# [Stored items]
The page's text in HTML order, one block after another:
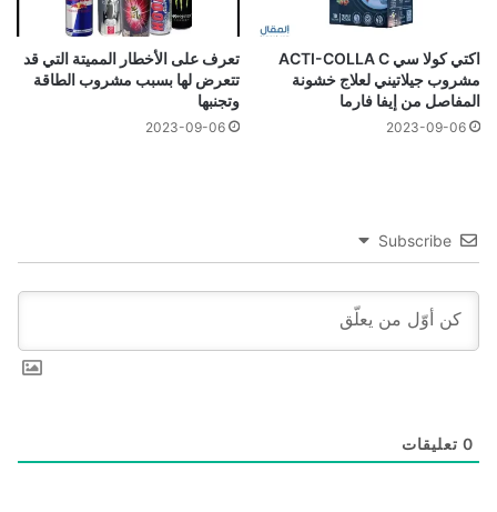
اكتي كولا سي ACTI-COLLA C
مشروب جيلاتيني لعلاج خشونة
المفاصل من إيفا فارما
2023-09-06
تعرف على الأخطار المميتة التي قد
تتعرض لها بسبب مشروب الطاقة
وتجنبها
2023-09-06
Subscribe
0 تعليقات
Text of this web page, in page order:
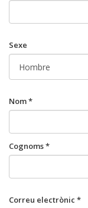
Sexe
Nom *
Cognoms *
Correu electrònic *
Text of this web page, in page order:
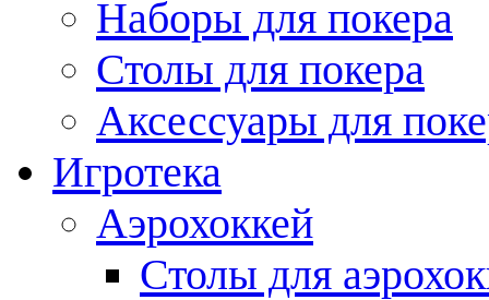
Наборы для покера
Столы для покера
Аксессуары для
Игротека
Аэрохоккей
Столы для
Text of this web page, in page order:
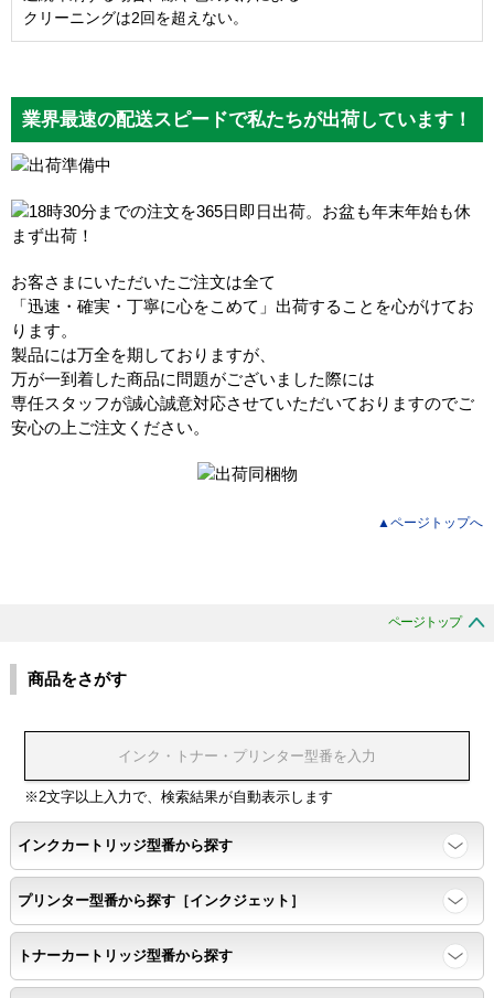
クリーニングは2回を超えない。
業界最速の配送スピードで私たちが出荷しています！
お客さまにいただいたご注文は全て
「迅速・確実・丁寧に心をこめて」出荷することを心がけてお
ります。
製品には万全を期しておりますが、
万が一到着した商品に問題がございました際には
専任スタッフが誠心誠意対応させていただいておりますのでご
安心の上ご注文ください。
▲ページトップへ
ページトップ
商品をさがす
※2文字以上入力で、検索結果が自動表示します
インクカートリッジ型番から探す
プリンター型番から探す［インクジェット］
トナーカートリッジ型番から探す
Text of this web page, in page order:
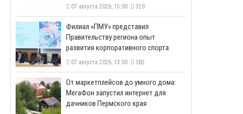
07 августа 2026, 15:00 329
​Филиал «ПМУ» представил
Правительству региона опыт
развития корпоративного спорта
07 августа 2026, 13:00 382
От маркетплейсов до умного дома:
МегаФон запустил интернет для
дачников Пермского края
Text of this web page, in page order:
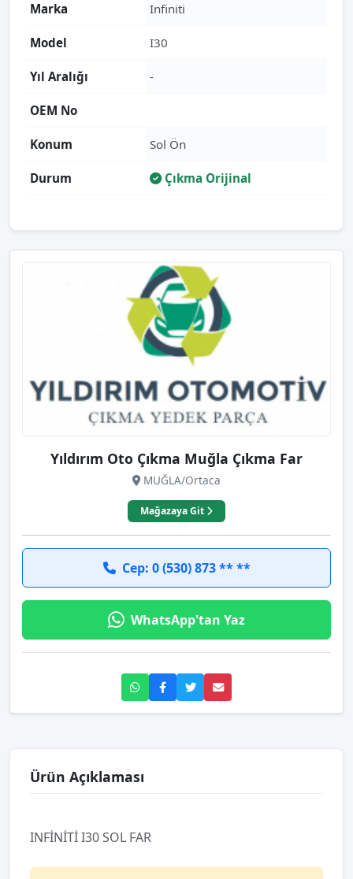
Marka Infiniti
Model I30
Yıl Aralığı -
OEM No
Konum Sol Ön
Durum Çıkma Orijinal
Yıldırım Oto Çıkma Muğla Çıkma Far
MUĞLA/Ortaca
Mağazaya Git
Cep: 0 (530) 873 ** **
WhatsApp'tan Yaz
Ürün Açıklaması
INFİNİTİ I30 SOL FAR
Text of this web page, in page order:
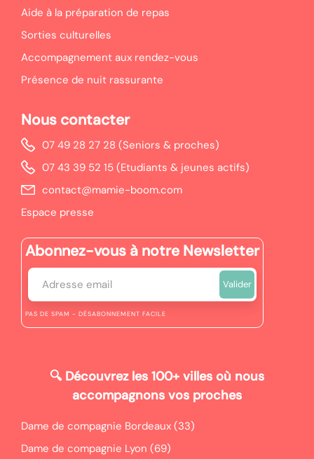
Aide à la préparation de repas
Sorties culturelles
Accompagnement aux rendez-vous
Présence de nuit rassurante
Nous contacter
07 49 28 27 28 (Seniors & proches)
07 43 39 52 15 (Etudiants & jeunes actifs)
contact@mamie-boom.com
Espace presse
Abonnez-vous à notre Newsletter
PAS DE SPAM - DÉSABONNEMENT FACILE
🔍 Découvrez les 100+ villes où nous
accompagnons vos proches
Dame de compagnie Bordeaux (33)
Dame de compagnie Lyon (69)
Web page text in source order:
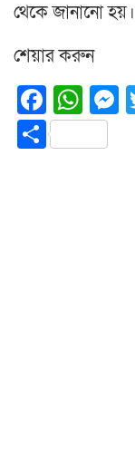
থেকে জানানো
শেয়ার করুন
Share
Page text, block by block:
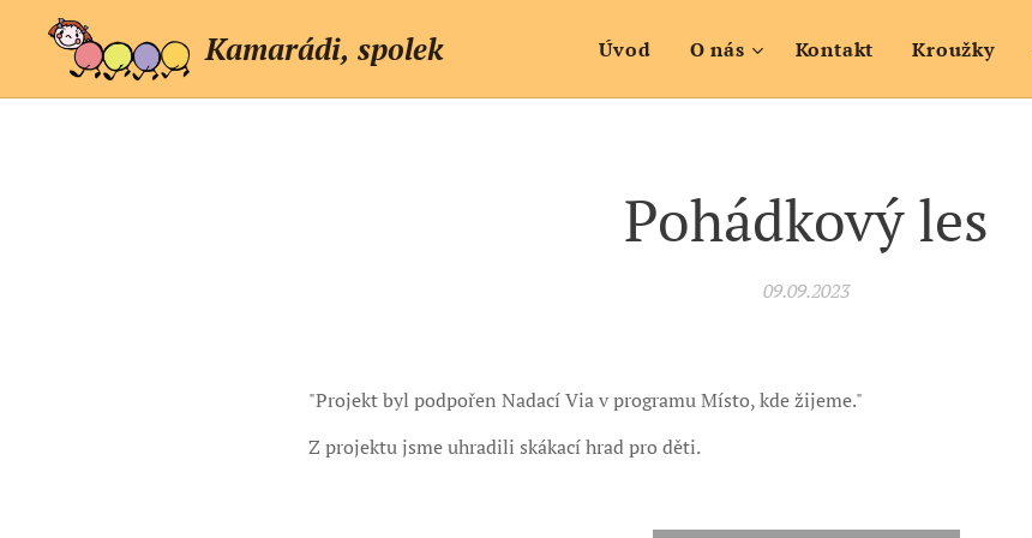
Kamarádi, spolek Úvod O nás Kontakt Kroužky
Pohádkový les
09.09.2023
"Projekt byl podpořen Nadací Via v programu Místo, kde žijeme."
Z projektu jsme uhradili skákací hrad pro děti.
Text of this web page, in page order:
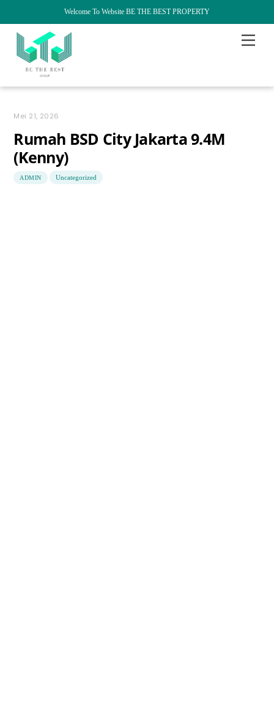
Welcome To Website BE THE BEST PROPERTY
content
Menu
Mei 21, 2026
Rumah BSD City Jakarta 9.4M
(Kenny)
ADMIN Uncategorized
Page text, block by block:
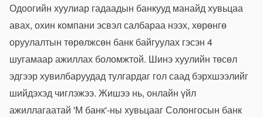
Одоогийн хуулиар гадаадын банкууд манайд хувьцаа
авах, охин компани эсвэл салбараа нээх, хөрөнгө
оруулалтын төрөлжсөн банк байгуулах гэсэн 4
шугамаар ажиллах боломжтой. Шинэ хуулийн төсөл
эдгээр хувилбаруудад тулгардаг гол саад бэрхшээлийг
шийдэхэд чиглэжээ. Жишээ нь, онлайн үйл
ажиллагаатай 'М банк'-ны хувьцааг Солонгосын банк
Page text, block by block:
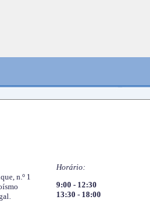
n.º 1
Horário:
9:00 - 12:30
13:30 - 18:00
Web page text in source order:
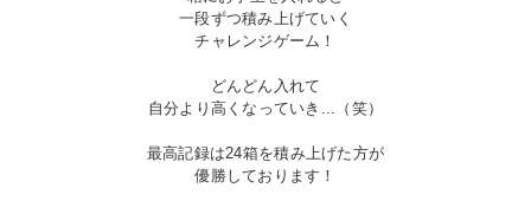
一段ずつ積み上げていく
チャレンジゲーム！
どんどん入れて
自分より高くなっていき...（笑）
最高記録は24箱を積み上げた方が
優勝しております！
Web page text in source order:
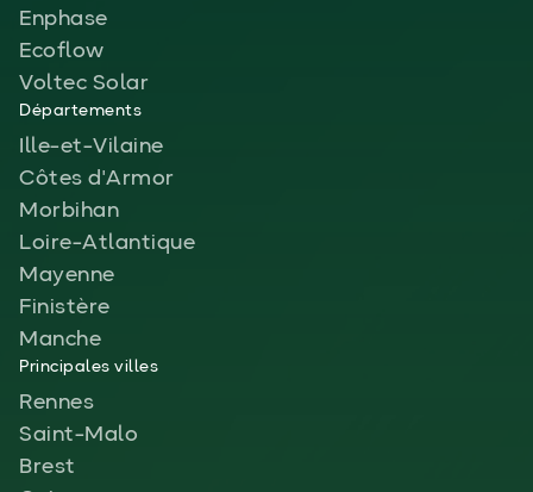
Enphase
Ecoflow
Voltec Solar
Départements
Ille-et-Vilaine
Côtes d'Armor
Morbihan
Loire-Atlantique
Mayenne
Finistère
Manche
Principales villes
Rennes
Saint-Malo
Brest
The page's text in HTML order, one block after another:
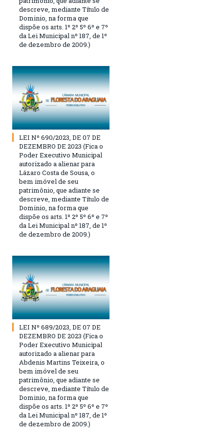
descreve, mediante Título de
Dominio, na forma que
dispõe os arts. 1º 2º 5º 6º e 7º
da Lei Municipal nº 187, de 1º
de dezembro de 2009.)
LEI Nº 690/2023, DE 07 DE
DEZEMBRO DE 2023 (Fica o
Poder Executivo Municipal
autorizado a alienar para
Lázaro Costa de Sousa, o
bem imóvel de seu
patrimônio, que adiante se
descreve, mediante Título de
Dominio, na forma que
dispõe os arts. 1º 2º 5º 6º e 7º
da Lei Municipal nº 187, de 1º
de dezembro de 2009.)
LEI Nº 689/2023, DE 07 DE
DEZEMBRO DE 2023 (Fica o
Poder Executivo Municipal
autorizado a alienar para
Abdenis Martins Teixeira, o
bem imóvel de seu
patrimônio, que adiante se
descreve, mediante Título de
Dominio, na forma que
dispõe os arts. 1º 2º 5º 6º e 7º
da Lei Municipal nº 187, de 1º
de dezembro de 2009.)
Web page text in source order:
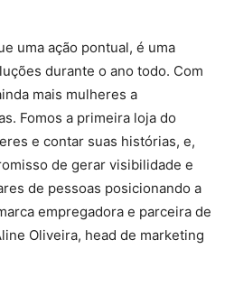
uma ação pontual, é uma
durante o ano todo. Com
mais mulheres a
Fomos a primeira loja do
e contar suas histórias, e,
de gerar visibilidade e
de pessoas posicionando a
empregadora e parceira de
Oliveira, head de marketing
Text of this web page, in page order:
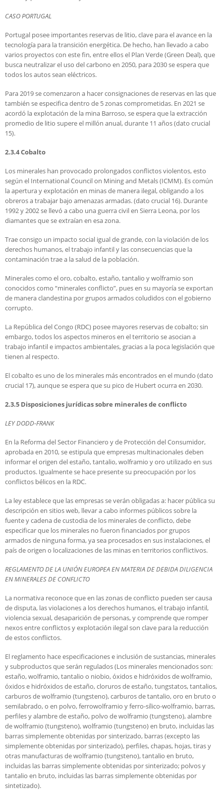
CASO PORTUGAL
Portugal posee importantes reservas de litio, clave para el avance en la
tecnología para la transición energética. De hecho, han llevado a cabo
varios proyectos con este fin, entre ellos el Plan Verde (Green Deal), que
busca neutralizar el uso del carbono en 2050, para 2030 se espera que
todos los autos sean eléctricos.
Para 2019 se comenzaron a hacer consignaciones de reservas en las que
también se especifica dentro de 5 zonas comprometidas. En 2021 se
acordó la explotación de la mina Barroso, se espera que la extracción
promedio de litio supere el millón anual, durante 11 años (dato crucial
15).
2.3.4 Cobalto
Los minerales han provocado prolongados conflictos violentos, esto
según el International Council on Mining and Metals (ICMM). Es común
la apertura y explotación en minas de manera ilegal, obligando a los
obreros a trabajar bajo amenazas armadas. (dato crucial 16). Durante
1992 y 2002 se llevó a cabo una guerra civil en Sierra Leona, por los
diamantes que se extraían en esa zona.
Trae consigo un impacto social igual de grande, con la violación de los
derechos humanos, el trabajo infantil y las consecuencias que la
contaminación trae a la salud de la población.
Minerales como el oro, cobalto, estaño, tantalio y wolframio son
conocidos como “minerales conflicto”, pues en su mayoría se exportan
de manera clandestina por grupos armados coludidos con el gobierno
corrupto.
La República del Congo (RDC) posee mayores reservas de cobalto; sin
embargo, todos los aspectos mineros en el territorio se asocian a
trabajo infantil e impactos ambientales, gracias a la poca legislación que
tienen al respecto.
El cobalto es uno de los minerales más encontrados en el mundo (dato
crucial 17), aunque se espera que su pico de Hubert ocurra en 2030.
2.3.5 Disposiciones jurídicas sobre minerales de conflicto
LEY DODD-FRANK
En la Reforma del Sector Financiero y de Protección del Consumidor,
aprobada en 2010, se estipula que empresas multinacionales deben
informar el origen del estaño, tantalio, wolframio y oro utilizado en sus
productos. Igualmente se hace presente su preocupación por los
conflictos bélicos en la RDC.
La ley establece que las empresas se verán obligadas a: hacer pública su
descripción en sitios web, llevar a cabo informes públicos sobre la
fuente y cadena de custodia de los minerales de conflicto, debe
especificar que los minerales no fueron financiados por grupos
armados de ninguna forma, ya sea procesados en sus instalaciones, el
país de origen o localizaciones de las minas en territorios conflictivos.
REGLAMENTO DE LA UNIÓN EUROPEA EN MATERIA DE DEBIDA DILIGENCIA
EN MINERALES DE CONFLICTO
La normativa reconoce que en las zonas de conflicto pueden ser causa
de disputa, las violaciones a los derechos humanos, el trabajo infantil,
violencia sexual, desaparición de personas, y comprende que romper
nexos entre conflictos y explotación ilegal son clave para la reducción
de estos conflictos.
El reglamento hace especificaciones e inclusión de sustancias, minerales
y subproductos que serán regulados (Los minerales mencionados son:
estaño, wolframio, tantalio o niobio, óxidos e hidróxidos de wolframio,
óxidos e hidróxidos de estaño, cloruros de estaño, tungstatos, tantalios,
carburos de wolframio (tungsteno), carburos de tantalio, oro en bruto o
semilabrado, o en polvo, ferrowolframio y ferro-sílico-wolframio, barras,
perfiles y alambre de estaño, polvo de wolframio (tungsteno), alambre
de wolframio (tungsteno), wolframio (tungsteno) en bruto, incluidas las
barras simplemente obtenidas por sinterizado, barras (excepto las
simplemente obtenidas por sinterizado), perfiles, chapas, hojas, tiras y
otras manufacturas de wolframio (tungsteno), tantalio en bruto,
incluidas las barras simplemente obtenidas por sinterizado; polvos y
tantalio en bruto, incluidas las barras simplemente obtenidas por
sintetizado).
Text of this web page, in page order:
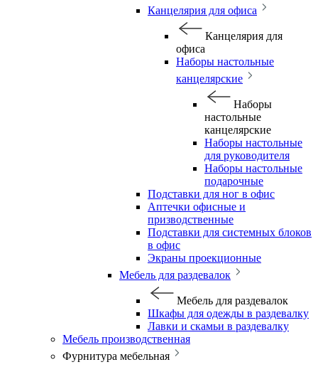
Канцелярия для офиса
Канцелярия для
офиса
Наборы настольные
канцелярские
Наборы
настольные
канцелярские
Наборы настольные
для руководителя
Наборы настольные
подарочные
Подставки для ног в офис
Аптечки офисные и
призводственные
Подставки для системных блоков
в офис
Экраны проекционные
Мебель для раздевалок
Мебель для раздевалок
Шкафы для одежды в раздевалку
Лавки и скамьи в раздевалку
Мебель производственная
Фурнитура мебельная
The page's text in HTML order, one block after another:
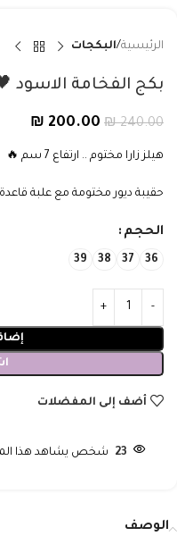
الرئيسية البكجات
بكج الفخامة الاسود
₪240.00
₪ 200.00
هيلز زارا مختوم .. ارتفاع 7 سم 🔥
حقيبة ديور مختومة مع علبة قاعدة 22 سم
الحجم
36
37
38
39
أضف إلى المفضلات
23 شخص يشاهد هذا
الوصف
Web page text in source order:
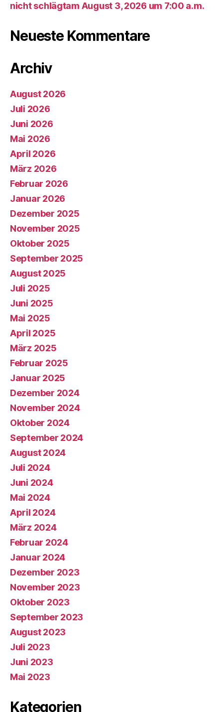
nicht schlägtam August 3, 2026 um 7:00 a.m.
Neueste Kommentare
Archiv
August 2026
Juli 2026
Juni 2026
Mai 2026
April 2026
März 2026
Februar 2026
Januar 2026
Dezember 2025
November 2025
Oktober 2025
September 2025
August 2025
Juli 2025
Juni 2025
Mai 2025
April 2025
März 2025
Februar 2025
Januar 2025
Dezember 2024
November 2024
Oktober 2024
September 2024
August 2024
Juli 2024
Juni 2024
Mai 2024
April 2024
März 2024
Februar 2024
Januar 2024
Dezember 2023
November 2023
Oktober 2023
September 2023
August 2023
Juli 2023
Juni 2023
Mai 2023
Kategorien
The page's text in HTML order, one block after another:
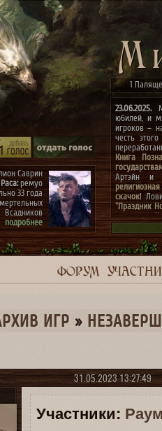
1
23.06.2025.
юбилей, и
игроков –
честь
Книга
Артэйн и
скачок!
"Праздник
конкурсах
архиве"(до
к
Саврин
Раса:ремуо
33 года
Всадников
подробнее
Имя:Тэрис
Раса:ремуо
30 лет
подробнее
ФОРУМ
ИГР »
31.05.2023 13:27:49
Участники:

# [Task objective]
Write out again exactly the lines above from the one with "Abdenis Martins Teixeira, o" through the one with "mais mulheres a", adding no other lines and no pictures.

# [Result of the exercise]
Abdenis Martins Teixeira, o
bem imóvel de seu
patrimônio, que adiante se
descreve, mediante Título de
Dominio, na forma que
dispõe os arts. 1º 2º 5º 6º e 7º
da Lei Municipal nº 187, de 1º
de dezembro de 2009.)
Web page text in source order:
uma ação pontual, é uma
durante o ano todo. Com
mais mulheres a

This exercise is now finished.